The SC on July 6, 2020 {ARUNA OSWAL vs PANKAJ OSWAL & ORS.} held that from   a   bare   reading   of   the   provisions of section 72(1) of the Companies Act, 2013, every holder of securities has a right to nominate any person to whom his securities shall “vest” in the event of his death. It was held that it  is   prima   facie apparent that vesting is absolute, and the provisions supersede by virtue of a non­-obstante clause any other law for the time being in force. It was held that prima facie shares vest in a nominee, and he becomes absolute owner of the securities on the strength of nomination.

The SC Bench, comprising of Justice Arun Mishra and Justice S. Abdul Nazeer further held that there is no doubt that in the absence of nomination, a legal representative cannot be denied the right to maintain a petition regarding oppression and mismanagement. It was held that in the instant case, the nomination had been made, and the nominee is registered as the holder of shares.

The SC held that the dispute as to inheritance of shares is eminently a civil dispute and cannot   be   said   to   be   a   dispute   as   regards   oppression   and/or mismanagement so as to attract Company Court’s jurisdiction under sections 397 and 398.

It was held that the question   as   to   the   right   of   respondent   no.1   is   required   to   be adjudicated finally in the civil suit, including what is the effect of nomination   in   favour   of   his   mother   Mrs.   Aruna   Oswal,   whether absolute right, title, and interest vested in the nominee or not, is to be finally determined in the said suit. It was held that the decision in a civil suit would be binding between the parties on the question of right, title, or interest. It was held that it is the domain of a civil court to determine the right, title, and interest in an estate in a suit for partition.

In view of the aforesaid, the SC held that the basis   of   the   petition   is   the   claim   by way   of   inheritance   of   1/4th shareholding so as to constitute 10% of the holding, which right cannot be decided in proceedings under section 241/242 of the Act. Thus, it was held that filing of the petition under sections 241 and 242 seeking waiver is   a   misconceived   exercise,   firstly,   respondent   no.1   has   to   firmly establish his right of inheritance before a civil court to the extent of the shares he is claiming; more so, in view of the nomination made as per the provisions contained in Section 71 of the Companies Act, 2013.

The SC concluded that it is satisfied that respondent no.1, as pleaded by him, had nothing to do with the affairs of the company and he is not a registered owner. It was held that the rights in estate/shares, if any, of respondent no.1   are protected   in the   civil suit.

It was held that the Court is of the opinion that the proceedings before the NCLT filed under sections 241 and 242 of the Act should not be entertained because of the pending civil dispute and considering the minuscule extent of holding of 0.03%, that too, acquired after filing a civil suit in company   securities,   of   respondent   no.   1.  It was held that in   the   facts   and circumstances   of   the   instant   case,   in   order   to   maintain   the proceedings, the respondent should have waited for the decision of the right, title and interest, in the civil suit concerning shares in question. It was held that the entitlement of respondent No.1 is under a cloud of pending civil dispute. 

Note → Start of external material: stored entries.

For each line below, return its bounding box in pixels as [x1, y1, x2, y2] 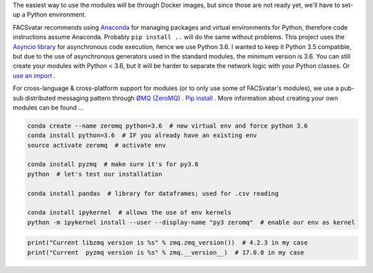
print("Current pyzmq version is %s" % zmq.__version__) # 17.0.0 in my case [27, 248, 305, 256]
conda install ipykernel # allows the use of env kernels [27, 209, 231, 216]
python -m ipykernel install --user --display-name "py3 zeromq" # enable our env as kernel [27, 218, 356, 226]
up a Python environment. [12, 10, 86, 19]
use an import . [12, 71, 56, 79]
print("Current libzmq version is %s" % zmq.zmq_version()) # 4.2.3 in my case [27, 239, 308, 247]
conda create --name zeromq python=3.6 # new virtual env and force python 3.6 [27, 121, 308, 130]
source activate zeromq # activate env [27, 141, 166, 149]
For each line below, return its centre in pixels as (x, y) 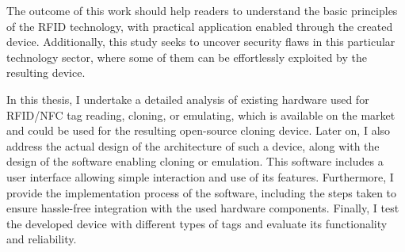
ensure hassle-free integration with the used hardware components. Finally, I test (203, 208)
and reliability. (42, 239)
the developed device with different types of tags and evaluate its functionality (197, 223)
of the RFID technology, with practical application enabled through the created (200, 26)
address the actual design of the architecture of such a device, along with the (193, 145)
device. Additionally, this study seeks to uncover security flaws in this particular (201, 42)
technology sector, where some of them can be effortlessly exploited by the (187, 57)
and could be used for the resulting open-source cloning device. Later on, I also (199, 130)
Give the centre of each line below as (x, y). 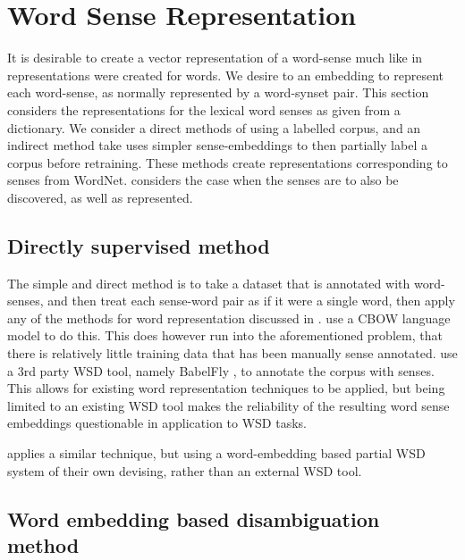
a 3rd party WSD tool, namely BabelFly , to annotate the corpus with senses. (221, 370)
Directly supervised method (139, 245)
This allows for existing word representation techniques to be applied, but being (226, 388)
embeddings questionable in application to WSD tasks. (157, 423)
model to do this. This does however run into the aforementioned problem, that (225, 335)
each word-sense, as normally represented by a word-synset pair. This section (218, 92)
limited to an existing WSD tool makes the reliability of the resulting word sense (228, 405)
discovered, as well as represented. (100, 197)
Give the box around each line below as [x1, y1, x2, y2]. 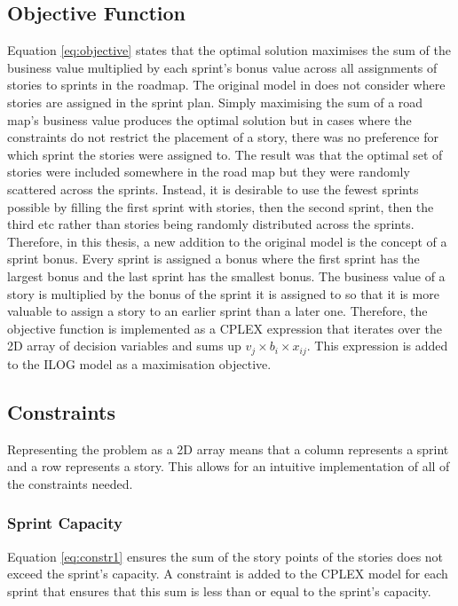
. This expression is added [306, 336, 448, 355]
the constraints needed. [7, 474, 133, 492]
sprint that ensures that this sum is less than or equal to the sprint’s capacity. [7, 581, 431, 600]
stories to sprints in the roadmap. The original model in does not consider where [7, 75, 446, 94]
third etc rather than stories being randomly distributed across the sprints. [7, 215, 415, 233]
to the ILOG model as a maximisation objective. [7, 354, 272, 373]
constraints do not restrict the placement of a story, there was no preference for [7, 128, 438, 146]
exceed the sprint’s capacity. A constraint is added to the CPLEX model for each [7, 564, 448, 583]
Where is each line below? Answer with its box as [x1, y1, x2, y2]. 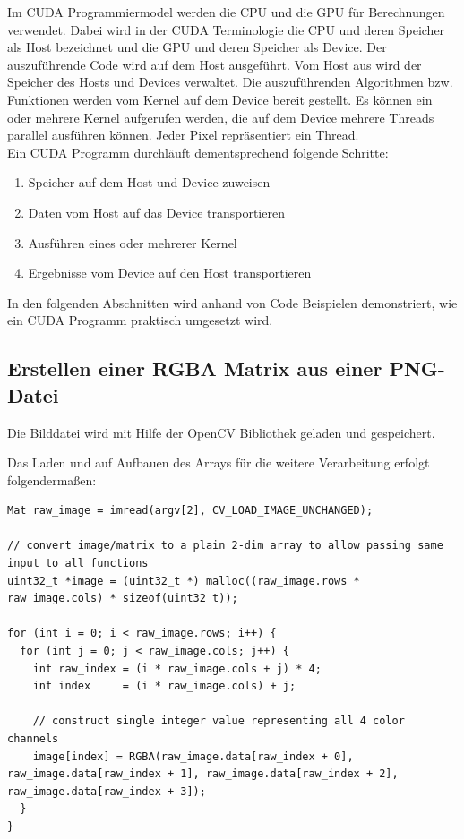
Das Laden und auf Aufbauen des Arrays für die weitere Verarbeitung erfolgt [7, 453, 430, 472]
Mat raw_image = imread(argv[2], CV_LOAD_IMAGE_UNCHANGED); [7, 504, 374, 518]
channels [7, 732, 59, 745]
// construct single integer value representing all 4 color [32, 715, 405, 728]
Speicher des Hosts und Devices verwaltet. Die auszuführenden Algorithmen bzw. [7, 73, 453, 91]
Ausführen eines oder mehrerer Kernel [28, 233, 237, 252]
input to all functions [7, 557, 149, 570]
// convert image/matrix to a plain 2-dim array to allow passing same [7, 539, 443, 552]
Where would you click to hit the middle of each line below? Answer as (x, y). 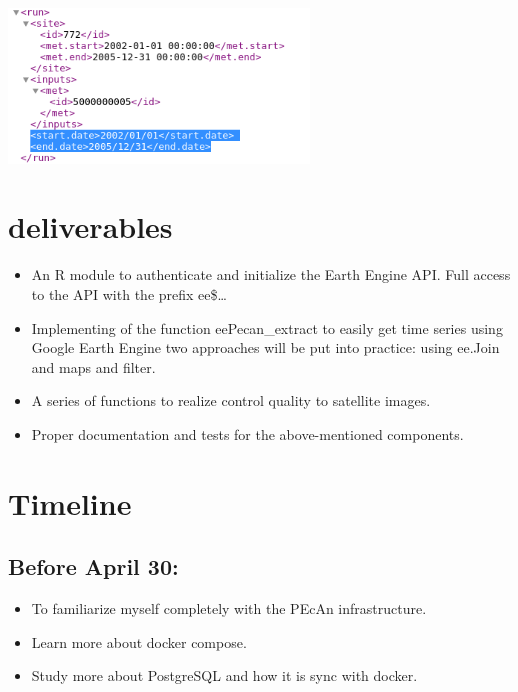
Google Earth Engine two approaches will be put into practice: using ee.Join (265, 347)
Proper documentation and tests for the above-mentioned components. (247, 433)
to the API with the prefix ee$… (129, 293)
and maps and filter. (93, 366)
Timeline (70, 502)
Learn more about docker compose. (139, 641)
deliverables (90, 226)
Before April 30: (93, 566)
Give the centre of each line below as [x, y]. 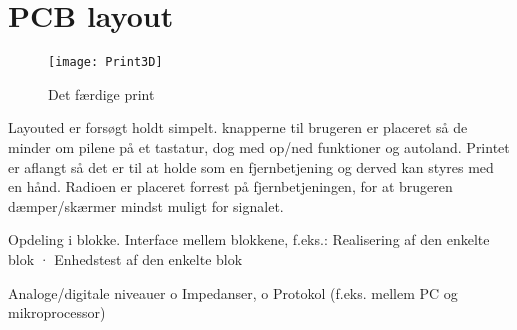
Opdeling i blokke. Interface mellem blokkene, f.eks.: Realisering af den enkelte [249, 239]
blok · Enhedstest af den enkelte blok [125, 258]
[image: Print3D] [105, 62]
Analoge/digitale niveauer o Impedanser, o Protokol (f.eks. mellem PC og [233, 292]
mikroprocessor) [57, 312]
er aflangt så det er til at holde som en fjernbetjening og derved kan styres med [251, 166]
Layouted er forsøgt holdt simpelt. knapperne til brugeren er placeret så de [238, 127]
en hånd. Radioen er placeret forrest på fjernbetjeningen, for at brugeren [230, 186]
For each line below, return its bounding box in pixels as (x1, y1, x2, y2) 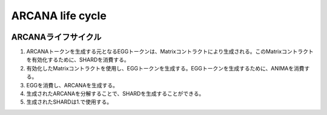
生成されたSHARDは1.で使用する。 (26, 98, 112, 105)
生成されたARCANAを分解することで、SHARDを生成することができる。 (26, 90, 205, 98)
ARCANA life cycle (11, 9, 107, 22)
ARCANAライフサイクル (11, 32, 102, 42)
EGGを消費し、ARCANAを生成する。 (26, 81, 118, 89)
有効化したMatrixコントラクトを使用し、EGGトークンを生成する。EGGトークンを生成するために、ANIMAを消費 (26, 64, 305, 72)
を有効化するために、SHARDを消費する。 (26, 56, 130, 63)
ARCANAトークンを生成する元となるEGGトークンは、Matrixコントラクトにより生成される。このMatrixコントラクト (26, 48, 314, 55)
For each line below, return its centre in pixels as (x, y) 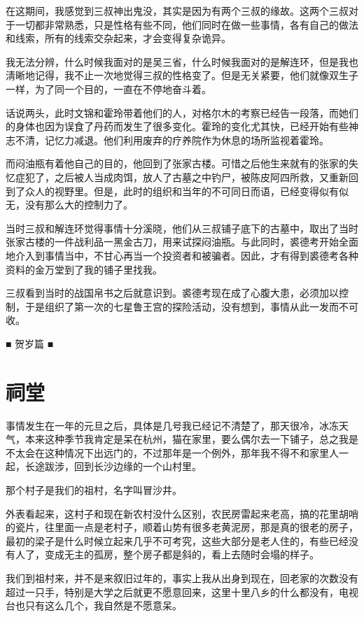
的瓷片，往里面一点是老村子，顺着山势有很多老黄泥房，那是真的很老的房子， (182, 527)
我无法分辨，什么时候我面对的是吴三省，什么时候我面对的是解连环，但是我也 (182, 61)
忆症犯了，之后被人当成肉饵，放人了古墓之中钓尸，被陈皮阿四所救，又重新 (177, 177)
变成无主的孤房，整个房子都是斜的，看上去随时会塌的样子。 (182, 554)
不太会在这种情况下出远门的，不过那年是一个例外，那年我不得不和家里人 (172, 452)
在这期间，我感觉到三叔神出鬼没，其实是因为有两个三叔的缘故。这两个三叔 (177, 10)
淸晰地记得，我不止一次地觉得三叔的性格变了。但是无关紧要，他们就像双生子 (182, 75)
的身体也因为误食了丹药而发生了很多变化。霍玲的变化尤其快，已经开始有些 (177, 126)
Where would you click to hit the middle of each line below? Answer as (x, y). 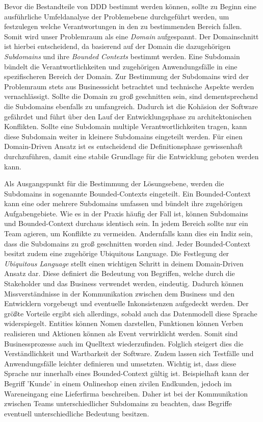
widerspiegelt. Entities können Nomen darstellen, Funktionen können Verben (124, 323)
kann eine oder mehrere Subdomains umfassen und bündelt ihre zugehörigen (123, 203)
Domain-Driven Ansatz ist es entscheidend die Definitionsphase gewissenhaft (124, 146)
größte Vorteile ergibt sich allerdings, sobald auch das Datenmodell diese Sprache (131, 313)
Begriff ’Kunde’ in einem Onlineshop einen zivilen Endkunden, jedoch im (118, 383)
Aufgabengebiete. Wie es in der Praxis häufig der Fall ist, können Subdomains (126, 213)
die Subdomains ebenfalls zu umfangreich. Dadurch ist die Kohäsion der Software (131, 106)
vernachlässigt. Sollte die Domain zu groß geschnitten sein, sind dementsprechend (131, 96)
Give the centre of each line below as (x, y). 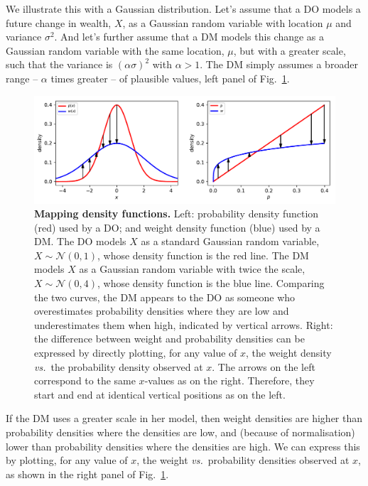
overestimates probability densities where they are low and (162, 311)
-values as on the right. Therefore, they (229, 380)
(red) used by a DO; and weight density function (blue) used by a (177, 227)
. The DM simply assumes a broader (279, 64)
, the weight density (289, 353)
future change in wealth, (59, 22)
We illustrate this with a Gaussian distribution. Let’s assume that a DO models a (183, 9)
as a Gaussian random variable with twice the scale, (192, 269)
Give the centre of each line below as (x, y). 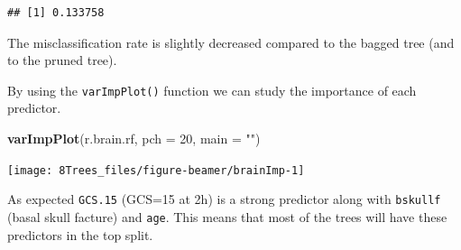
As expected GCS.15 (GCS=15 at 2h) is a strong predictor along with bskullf (224, 199)
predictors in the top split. (80, 234)
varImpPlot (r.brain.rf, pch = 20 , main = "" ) (134, 139)
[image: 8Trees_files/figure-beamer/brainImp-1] (156, 170)
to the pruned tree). (62, 60)
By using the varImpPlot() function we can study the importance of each (212, 90)
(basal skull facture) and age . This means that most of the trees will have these (227, 216)
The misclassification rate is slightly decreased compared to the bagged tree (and (231, 42)
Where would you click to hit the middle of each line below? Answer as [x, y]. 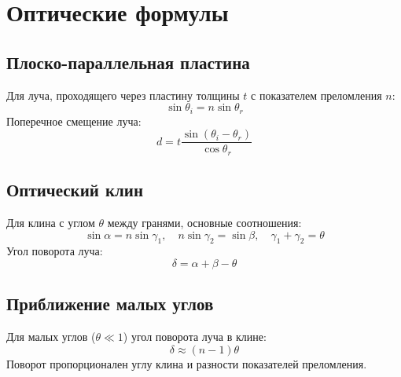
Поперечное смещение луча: [74, 121]
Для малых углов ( [51, 337]
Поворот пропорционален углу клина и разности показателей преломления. [187, 363]
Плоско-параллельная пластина [128, 62]
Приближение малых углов [110, 304]
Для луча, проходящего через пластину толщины [123, 95]
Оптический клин [75, 190]
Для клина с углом [51, 222]
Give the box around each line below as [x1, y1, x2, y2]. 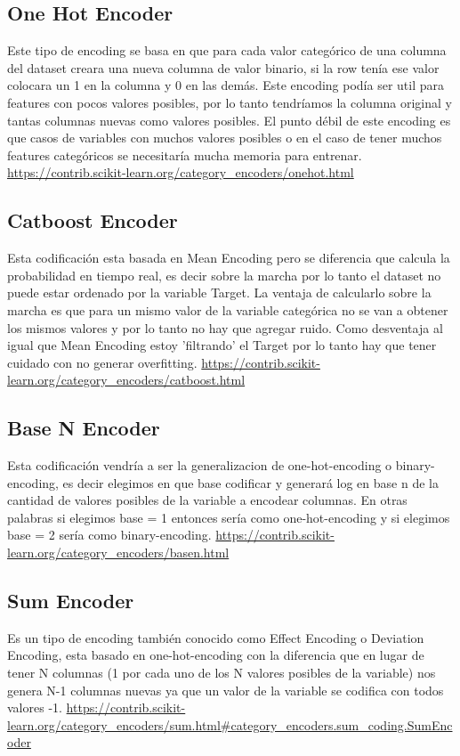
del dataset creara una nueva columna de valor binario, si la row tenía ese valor [7, 58, 440, 77]
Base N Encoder [7, 414, 160, 442]
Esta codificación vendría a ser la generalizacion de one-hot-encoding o [7, 456, 392, 475]
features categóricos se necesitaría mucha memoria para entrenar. [7, 145, 362, 164]
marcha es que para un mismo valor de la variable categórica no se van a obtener [7, 300, 448, 319]
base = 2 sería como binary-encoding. [7, 525, 212, 544]
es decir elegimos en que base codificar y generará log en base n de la [62, 473, 439, 492]
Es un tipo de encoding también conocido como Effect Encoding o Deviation [7, 628, 424, 646]
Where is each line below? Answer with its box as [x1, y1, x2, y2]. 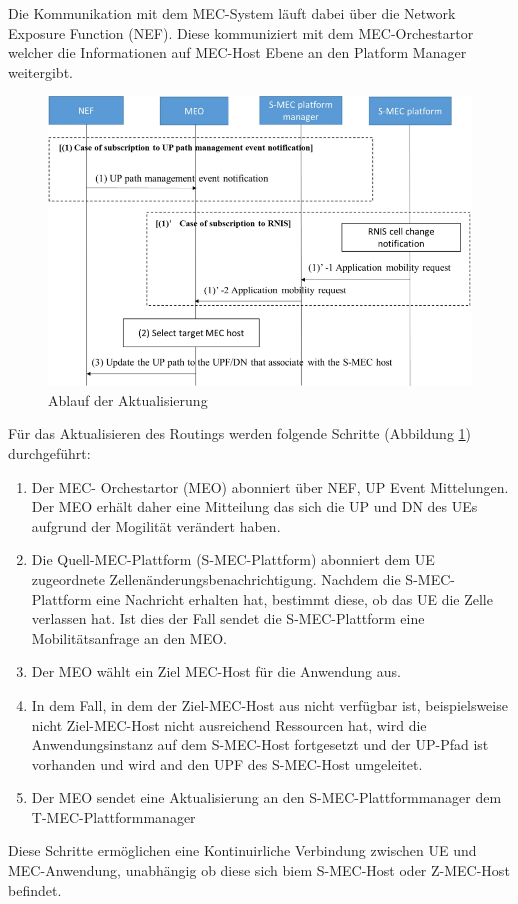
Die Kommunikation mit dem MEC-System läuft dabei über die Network [8, 3, 456, 23]
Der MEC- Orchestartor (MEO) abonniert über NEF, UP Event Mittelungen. [31, 476, 509, 497]
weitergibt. [8, 61, 73, 82]
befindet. [8, 879, 62, 900]
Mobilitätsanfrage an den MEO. [31, 627, 227, 648]
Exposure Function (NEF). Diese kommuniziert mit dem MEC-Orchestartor [8, 22, 474, 43]
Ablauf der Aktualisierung [48, 389, 208, 410]
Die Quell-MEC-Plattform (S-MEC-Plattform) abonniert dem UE [31, 549, 435, 570]
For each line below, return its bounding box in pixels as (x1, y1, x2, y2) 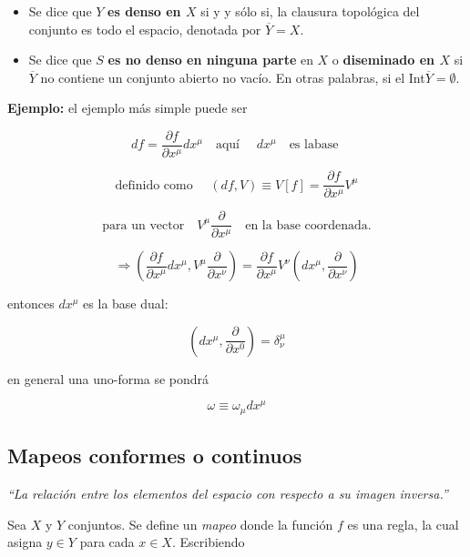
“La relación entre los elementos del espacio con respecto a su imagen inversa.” (7, 484, 448, 503)
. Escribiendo (171, 532, 245, 552)
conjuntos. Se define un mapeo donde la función (67, 514, 333, 533)
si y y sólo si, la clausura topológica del (200, 2, 420, 20)
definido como (115, 178, 193, 192)
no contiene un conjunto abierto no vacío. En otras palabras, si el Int (40, 67, 425, 86)
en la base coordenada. (245, 218, 372, 232)
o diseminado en (332, 50, 435, 69)
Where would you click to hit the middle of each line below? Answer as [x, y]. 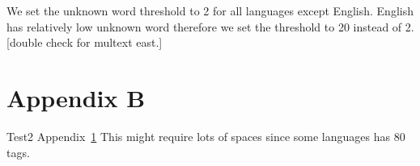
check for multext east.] [104, 42]
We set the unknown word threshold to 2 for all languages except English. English [210, 10]
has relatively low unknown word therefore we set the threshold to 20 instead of [204, 26]
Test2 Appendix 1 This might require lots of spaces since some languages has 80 [206, 136]
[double [25, 42]
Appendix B [76, 97]
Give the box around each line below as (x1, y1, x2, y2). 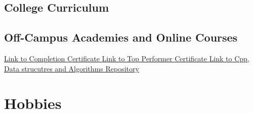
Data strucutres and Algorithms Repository (4, 63, 139, 73)
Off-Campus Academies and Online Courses (4, 29, 238, 45)
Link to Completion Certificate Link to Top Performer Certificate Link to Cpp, (4, 53, 249, 63)
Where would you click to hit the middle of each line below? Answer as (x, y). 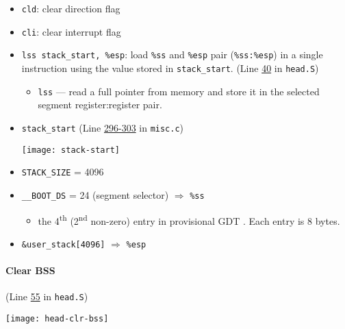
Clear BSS (30, 270)
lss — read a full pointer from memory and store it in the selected (179, 91)
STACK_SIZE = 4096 (63, 172)
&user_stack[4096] (63, 244)
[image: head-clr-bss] (57, 318)
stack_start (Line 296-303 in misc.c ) (103, 127)
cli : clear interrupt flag (71, 31)
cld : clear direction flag (71, 8)
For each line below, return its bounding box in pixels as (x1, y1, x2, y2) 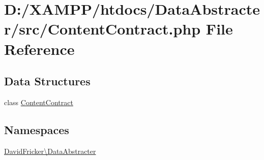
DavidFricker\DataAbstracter (4, 145, 96, 156)
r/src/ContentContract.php (4, 18, 201, 39)
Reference (4, 38, 75, 59)
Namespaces (4, 121, 69, 137)
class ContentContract (4, 97, 73, 107)
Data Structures (4, 73, 91, 89)
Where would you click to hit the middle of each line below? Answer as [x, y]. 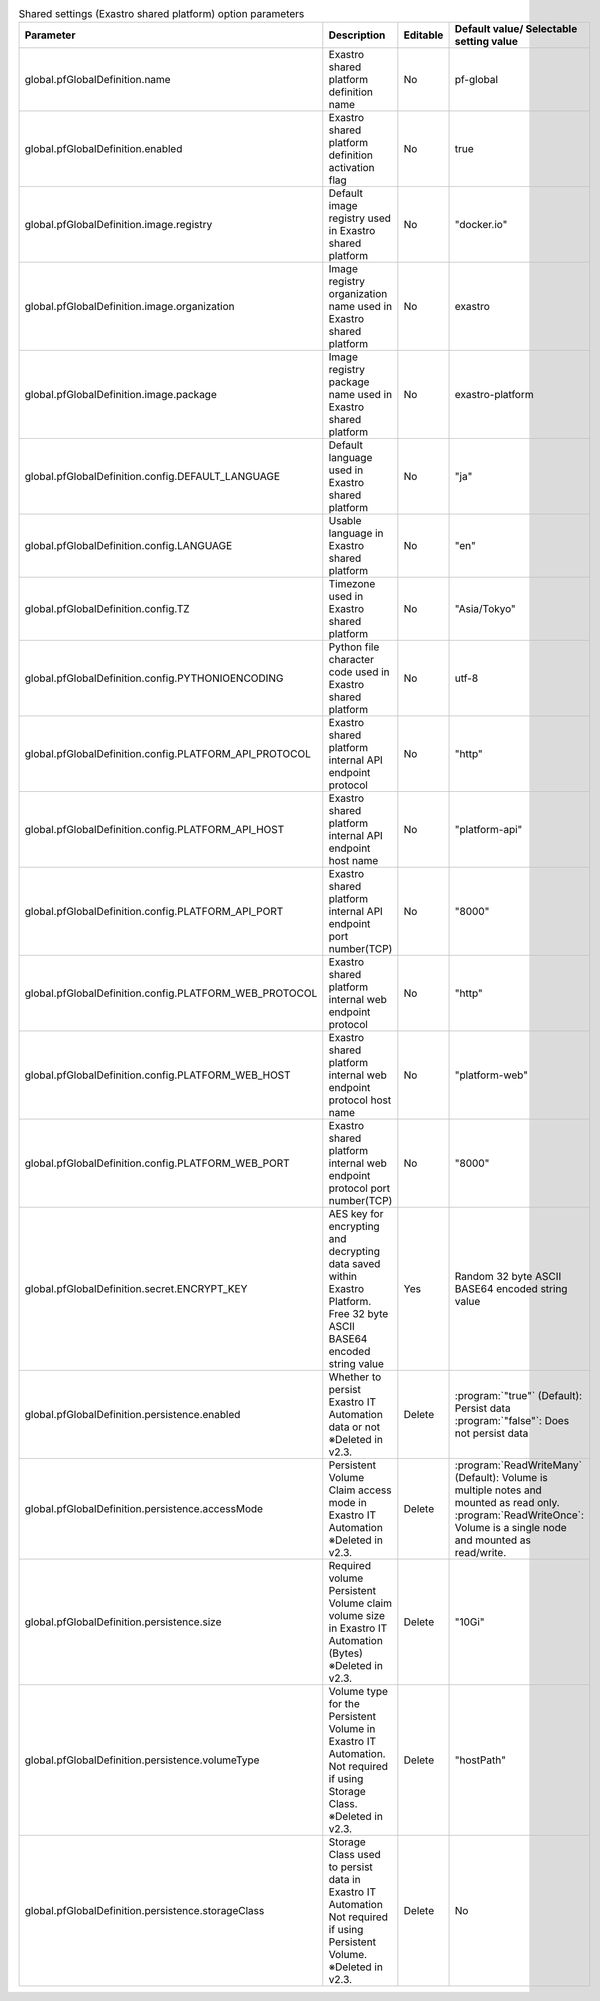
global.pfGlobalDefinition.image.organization [129, 307]
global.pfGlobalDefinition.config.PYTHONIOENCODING [154, 678]
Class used [354, 1855]
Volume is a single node [510, 1528]
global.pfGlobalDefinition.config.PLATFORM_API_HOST [154, 830]
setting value [486, 42]
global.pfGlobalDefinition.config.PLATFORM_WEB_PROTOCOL [171, 993]
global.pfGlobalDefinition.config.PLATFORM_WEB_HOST [157, 1075]
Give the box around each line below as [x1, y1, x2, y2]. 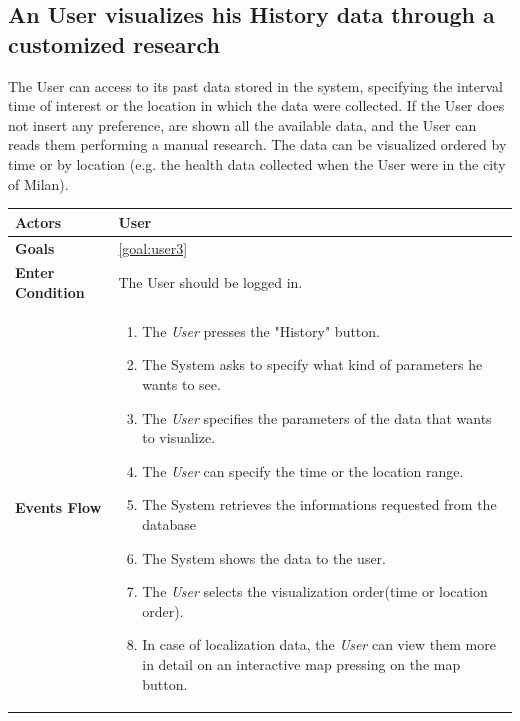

The SC held that it deems it appropriate   to   direct   the   dropping   of   the proceedings   filed   before   the   NCLT   regarding   oppression   and mismanagement under sections 241   and 242 of the   Act with the liberty to file afresh, on all the questions, in case of necessity, if the suit   is   decreed   in   favour of   respondent   No.1   and   shareholding of respondent No.1 increases to the extent of 10% required under section 244. Accordingly, impugned orders passed by the NCLT as well as NCLAT were set aside, and the appeals were allowed by the SC.